• [What this task involves] Below are the records; copy each line in which "dưới" occurs.

====== Data listing

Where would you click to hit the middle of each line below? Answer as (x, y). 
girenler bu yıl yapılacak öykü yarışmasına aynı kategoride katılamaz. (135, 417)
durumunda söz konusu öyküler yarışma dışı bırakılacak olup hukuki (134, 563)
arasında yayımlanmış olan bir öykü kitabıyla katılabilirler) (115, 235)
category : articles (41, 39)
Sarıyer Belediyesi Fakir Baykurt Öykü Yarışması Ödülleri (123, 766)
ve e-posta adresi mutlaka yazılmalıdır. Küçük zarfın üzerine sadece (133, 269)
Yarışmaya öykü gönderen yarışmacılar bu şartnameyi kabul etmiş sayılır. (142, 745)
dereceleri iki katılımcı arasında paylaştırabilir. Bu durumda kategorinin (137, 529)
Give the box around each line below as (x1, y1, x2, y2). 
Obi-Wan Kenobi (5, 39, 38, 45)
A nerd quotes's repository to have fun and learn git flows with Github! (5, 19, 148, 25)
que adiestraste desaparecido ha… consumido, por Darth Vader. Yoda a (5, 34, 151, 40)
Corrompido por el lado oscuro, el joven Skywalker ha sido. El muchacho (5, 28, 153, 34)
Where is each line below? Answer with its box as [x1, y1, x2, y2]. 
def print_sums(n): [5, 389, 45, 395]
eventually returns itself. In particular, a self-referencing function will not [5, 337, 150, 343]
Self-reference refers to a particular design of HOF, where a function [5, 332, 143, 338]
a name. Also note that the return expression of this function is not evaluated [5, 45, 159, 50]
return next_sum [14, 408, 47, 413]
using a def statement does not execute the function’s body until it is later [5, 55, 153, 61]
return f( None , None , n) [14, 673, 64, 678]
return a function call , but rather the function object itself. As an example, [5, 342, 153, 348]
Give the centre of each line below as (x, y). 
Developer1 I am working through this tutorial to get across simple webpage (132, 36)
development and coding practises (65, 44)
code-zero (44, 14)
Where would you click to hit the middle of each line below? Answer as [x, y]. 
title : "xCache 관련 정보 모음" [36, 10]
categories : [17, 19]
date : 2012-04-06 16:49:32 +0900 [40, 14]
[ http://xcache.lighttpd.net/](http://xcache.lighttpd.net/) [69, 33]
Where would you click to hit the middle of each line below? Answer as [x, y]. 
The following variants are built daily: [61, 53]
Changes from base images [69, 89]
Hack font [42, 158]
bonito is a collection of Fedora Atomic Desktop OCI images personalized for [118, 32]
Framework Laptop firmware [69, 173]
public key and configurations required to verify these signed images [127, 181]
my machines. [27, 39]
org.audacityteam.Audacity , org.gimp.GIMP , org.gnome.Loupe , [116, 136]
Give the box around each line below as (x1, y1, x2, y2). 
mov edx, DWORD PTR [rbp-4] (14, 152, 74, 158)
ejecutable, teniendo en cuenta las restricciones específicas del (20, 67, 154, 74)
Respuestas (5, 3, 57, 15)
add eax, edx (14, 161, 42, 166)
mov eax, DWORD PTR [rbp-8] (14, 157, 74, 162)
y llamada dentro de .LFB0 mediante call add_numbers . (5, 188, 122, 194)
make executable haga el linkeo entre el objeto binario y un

============
====== Data listing

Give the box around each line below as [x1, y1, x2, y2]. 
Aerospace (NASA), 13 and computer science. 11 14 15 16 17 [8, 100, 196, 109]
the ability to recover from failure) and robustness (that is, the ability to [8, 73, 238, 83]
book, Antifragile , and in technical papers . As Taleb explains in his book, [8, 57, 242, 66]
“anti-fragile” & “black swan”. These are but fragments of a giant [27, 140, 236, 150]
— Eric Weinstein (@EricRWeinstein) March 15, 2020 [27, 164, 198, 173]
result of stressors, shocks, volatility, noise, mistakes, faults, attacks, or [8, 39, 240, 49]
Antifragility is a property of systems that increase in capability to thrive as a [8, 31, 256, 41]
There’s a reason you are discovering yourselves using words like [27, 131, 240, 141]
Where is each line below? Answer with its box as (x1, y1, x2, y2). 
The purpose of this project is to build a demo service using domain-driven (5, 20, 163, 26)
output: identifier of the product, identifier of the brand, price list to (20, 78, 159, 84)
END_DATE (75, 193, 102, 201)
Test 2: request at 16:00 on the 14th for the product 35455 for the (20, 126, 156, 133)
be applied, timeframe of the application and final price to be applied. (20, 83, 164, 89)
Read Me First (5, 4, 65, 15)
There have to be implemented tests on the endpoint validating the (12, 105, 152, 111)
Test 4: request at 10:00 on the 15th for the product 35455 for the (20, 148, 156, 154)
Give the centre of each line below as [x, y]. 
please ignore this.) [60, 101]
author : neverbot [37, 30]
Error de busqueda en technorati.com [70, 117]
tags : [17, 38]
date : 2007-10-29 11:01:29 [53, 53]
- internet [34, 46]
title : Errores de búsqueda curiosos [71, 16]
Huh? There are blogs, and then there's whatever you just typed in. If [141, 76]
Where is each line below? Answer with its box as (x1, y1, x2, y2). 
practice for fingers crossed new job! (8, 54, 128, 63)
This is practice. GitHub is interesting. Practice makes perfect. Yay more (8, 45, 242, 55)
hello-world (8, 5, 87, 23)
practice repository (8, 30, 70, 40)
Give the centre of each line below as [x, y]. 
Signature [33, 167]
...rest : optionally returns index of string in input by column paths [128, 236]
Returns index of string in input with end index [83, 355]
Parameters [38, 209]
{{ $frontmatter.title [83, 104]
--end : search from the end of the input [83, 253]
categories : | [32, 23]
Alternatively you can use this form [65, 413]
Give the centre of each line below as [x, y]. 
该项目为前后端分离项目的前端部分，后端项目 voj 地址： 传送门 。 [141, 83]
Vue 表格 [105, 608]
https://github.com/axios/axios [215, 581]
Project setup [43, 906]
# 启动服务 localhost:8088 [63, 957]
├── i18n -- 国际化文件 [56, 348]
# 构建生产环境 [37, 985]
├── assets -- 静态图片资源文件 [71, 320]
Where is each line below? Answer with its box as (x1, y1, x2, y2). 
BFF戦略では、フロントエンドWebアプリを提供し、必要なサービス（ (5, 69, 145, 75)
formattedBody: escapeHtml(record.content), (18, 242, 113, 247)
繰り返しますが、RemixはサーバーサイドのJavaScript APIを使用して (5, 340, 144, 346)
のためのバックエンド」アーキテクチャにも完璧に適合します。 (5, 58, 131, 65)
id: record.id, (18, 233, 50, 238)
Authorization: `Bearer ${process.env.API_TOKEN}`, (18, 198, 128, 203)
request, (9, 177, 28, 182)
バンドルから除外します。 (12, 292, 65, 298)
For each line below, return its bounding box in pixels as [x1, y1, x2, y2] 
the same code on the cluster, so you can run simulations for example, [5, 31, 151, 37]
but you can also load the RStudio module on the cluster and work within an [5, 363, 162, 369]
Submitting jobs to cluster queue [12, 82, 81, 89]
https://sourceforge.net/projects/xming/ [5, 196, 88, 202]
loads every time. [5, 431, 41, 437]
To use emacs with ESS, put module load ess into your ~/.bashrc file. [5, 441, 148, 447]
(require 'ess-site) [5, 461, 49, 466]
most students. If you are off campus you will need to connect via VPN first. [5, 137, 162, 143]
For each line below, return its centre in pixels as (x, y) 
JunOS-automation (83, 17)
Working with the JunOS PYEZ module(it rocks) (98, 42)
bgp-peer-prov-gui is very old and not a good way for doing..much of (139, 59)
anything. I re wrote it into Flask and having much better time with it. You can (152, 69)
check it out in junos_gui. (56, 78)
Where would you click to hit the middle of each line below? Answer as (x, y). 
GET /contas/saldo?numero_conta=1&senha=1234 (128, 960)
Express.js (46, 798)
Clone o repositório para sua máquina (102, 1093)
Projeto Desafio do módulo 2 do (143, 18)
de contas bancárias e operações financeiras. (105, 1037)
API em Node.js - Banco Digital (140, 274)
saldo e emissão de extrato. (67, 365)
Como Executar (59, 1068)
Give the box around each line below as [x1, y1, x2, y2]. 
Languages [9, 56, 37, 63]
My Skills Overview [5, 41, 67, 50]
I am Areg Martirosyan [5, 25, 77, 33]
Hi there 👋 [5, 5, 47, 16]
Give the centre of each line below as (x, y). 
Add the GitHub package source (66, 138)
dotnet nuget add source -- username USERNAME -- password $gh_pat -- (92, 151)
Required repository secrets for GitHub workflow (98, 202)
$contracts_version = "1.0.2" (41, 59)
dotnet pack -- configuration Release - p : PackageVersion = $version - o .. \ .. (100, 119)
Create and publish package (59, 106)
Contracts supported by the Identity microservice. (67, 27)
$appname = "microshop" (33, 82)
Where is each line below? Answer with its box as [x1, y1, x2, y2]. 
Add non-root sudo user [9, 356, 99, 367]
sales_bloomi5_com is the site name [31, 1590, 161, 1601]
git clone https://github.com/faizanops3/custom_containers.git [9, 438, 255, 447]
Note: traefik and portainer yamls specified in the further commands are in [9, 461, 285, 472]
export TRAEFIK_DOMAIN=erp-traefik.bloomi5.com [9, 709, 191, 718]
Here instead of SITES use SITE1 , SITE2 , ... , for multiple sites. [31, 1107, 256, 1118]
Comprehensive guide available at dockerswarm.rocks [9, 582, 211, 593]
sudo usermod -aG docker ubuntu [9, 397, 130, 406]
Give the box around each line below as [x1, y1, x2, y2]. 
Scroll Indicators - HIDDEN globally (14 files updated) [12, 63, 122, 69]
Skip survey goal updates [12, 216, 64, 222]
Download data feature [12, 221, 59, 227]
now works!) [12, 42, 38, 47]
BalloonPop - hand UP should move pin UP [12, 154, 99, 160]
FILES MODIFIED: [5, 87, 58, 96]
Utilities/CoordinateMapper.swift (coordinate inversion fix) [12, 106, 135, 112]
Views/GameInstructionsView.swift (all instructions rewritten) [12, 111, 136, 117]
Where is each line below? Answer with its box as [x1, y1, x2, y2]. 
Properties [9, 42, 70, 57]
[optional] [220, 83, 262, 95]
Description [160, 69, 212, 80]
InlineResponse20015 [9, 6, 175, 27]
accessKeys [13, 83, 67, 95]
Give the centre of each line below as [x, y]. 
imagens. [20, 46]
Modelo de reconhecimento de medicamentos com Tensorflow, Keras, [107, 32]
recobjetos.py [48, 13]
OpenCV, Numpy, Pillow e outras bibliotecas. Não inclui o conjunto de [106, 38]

============
====== Data listing

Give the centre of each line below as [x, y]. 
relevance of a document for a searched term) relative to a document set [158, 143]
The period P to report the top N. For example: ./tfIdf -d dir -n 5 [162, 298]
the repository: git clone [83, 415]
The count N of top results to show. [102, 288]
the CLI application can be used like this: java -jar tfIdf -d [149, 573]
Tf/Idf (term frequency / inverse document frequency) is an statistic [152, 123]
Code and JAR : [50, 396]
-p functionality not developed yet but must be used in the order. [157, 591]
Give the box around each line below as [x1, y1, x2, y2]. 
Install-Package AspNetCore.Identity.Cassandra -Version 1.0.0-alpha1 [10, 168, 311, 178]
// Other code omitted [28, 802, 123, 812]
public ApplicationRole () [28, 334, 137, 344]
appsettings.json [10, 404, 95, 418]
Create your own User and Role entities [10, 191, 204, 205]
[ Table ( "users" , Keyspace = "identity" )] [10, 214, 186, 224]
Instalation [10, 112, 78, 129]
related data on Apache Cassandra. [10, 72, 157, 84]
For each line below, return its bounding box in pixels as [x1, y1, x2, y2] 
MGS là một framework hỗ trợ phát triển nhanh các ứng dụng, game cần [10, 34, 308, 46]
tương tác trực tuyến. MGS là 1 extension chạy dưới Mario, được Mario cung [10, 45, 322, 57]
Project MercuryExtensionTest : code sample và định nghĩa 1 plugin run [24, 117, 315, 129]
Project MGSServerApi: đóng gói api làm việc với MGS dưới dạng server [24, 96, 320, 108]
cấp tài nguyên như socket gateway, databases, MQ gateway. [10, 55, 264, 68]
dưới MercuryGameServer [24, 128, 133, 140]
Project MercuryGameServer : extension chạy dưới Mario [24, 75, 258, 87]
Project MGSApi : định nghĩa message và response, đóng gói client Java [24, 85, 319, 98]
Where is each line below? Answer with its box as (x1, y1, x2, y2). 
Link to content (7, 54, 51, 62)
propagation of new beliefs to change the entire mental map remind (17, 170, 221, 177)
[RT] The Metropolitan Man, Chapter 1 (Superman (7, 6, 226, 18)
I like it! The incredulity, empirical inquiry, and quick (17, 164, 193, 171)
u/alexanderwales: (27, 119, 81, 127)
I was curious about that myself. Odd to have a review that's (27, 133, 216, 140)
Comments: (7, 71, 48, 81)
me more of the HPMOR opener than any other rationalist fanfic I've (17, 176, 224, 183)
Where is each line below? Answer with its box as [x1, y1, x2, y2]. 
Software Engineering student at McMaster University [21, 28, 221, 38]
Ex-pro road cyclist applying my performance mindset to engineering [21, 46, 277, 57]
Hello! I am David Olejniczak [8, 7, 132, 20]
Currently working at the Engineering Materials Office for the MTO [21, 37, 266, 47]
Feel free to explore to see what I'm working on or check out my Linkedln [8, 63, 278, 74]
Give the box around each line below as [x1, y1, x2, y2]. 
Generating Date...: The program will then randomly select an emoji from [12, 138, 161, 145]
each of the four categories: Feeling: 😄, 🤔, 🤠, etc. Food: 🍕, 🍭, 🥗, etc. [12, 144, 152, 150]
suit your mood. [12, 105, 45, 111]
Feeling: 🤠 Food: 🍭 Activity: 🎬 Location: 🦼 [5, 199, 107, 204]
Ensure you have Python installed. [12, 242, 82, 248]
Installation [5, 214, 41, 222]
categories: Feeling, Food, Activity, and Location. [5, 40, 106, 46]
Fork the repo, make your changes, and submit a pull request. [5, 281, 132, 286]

============

• [Exercise solution]
tương tác trực tuyến. MGS là 1 extension chạy dưới Mario, được Mario cung [10, 45, 322, 57]
Project MGSServerApi: đóng gói api làm việc với MGS dưới dạng server [24, 96, 320, 108]
dưới MercuryGameServer [24, 128, 133, 140]
Project MercuryGameServer : extension chạy dưới Mario [24, 75, 258, 87]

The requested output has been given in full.